For this platform the performance differences are therefore very significant:
grep 1000000 baseline | head -n10
BM_DelaunayFromSeq/1000000 1.5618e+10 ns 1.5570e+10 ns 1
BM_DelaunayFromGeom/1000000 1.5766e+10 ns 1.5699e+10 ns 1
BM_VoronoiFromSeq/1000000 1.1918e+10 ns 1.1901e+10 ns 1
BM_VoronoiFromGeom/1000000 1.1941e+10 ns 1.1923e+10 ns 1
BM_OrderedVoronoiFromGeom/1000000 1.3377e+10 ns 1.3353e+10 ns 1
BM_DelaunayFromSeq/1000000 1.5252e+10 ns 1.5206e+10 ns 1
BM_DelaunayFromGeom/1000000 1.4999e+10 ns 1.4927e+10 ns 1
BM_VoronoiFromSeq/1000000 1.1669e+10 ns 1.1649e+10 ns 1
BM_VoronoiFromGeom/1000000 1.1558e+10 ns 1.1542e+10 ns 1
BM_OrderedVoronoiFromGeom/1000000 1.2732e+10 ns 1.2714e+10 ns 1
grep 1000000 patched | head -n10
BM_DelaunayFromSeq/1000000 3041869000 ns 3030840500 ns 1
BM_DelaunayFromGeom/1000000 2619609077 ns 2616074300 ns 1
BM_VoronoiFromSeq/1000000 3260589305 ns 3254602500 ns 1
BM_VoronoiFromGeom/1000000 3040886840 ns 3035463600 ns 1
BM_OrderedVoronoiFromGeom/1000000 4423922233 ns 4415210600 ns 1
BM_DelaunayFromSeq/1000000 3048331830 ns 3016170200 ns 1
BM_DelaunayFromGeom/1000000 2988821373 ns 2931008200 ns 1
BM_VoronoiFromSeq/1000000 3242640471 ns 3236409000 ns 1
BM_VoronoiFromGeom/1000000 3035475650 ns 3030037400 ns 1
BM_OrderedVoronoiFromGeom/1000000 4422259306 ns 4413752800 ns 1
It is expected that soft-floats are much slower than hardware float.
So overall, the effect of this patch on performance is:
- 1-2% slower on on ARM Mac because double and long double are the same on that platform and the added error bound computation is extra work.
- 4-10% faster on x86-64 because it uses 80-bit long double's that are hardware-accelerated through the legacy FPU features but generate slightly less performant assembly from not interacting well with the modern instruction sets.

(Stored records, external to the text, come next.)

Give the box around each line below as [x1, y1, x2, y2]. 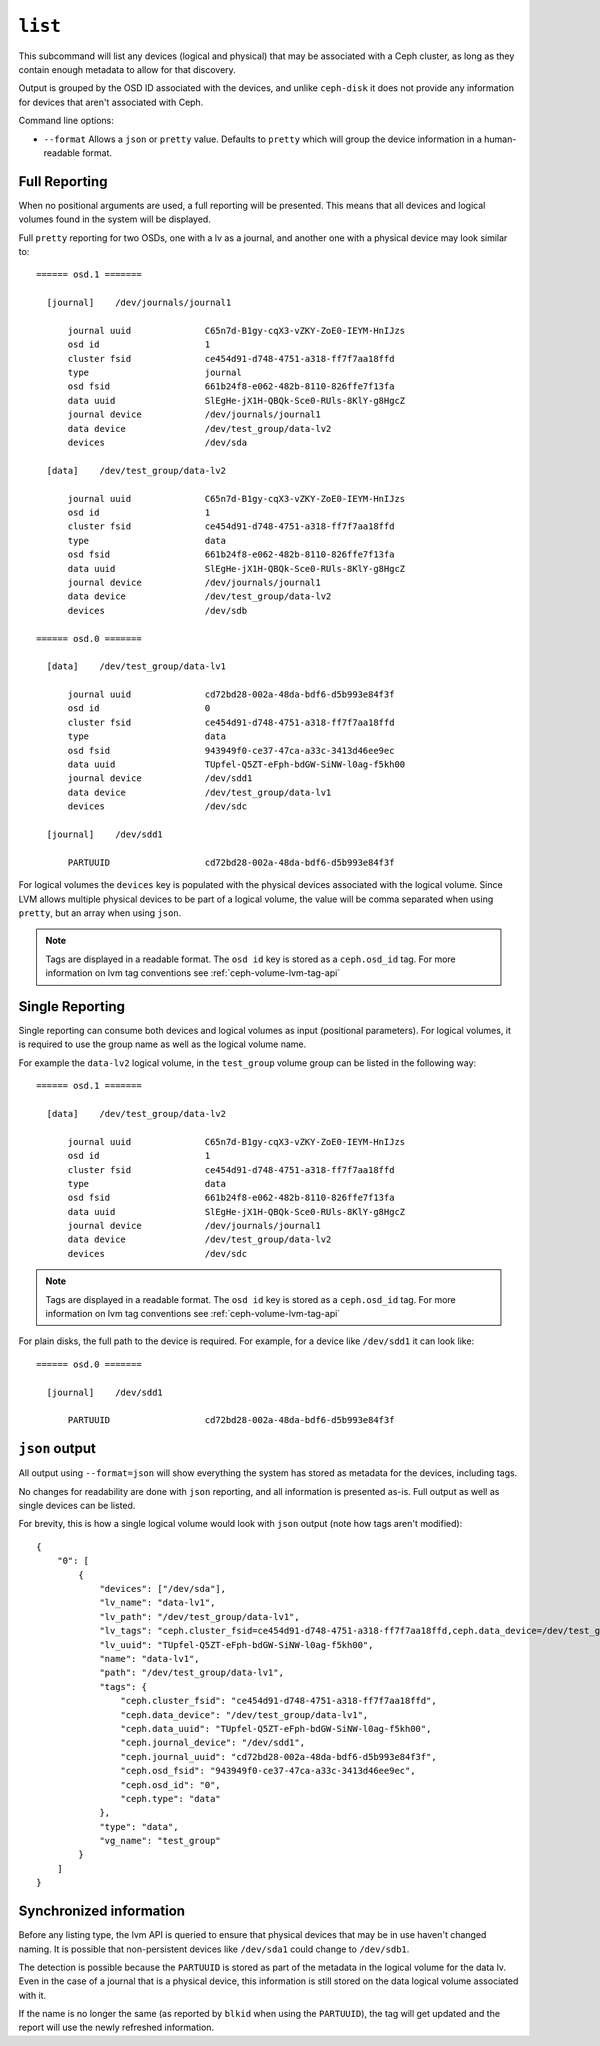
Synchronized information [18, 1903, 185, 1920]
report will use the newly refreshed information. [18, 2021, 215, 2034]
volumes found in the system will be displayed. [18, 213, 212, 225]
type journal [67, 367, 242, 379]
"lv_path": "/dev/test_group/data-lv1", [99, 1611, 300, 1622]
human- [483, 133, 517, 145]
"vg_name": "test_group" [99, 1835, 222, 1847]
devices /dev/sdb [67, 605, 248, 616]
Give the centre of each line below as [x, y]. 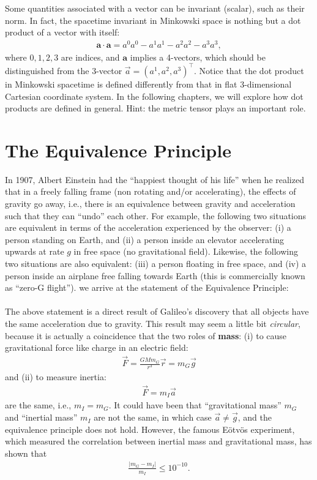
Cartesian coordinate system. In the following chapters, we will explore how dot [154, 96]
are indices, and [90, 57]
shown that [26, 453]
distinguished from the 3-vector [64, 70]
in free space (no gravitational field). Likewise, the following [186, 251]
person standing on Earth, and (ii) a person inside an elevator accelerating [145, 239]
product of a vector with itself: [62, 32]
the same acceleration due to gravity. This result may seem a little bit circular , [153, 324]
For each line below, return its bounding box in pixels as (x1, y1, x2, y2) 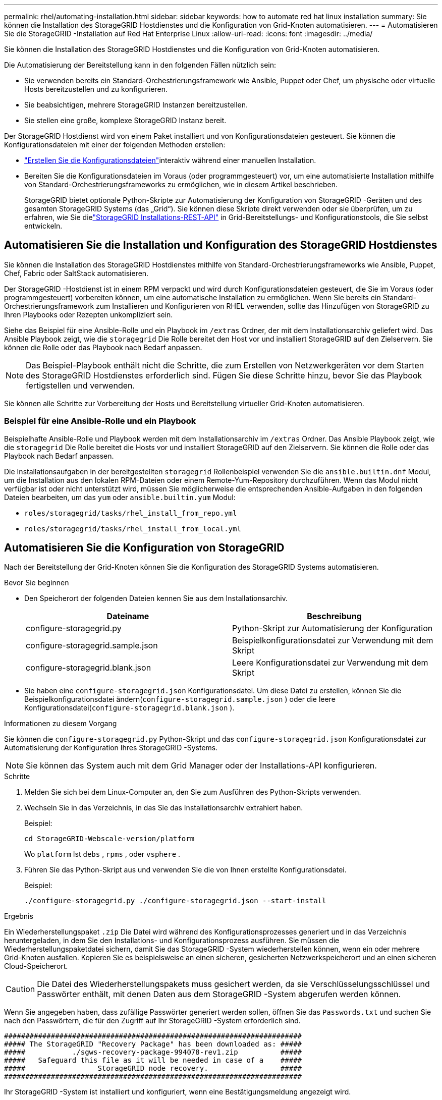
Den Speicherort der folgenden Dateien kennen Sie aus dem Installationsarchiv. (24, 594, 288, 603)
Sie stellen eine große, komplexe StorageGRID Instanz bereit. (24, 116, 227, 125)
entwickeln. (24, 222, 63, 230)
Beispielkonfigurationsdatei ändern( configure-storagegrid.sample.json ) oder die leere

- ~3 times faster with the default settings on the new Snapdragon X ARM CPUs, where clang and gcc generate soft-floats for long double.
The effect on portability is, that this patched version will produce the same predicate results on all of the above platform, because 64-bit double has the same behaviour for all of them, while the current code can produce different results for each of the above platforms because long double means something different for each of them.
The effect on behaviour is that this predicate will never produce the opposite of the true predicate result on any platform for degenerate cases like the current main code but more 0-results (point is found to be not inside or outside the disc but exactly on the boundary circle) for degenerate cases than the current main code.
This patch can be a step towards a filtered, exact predicate, if an exact in-circle calculation (like is proposed in a currently open PR for JTS https://github.com/locationtech/jts/pull/1094 ) is added later.
OK, I'm convinced. Could you throw some commentary into the patch with the references you are using and maybe a brief description. The magic constant in particular needs a reference. And a link to this PR.
I added comments with a link to the PR, a permalink (which is unfortunately long) to the line CGAL that uses this alternative incircle expression and to the paper and the accompanying zenodo repository that the error bound computation is based on. The Zenodo repo contains a docker image with a Jupyter Notebook where the general error bound generation for arbitrary expressions is shown.
Edit: I now noticed the single check failure. Is that a heuristic check that can be ignored or does it require another update over the previous commit? Asking because I only added comments and am not familiar with the codecov tool.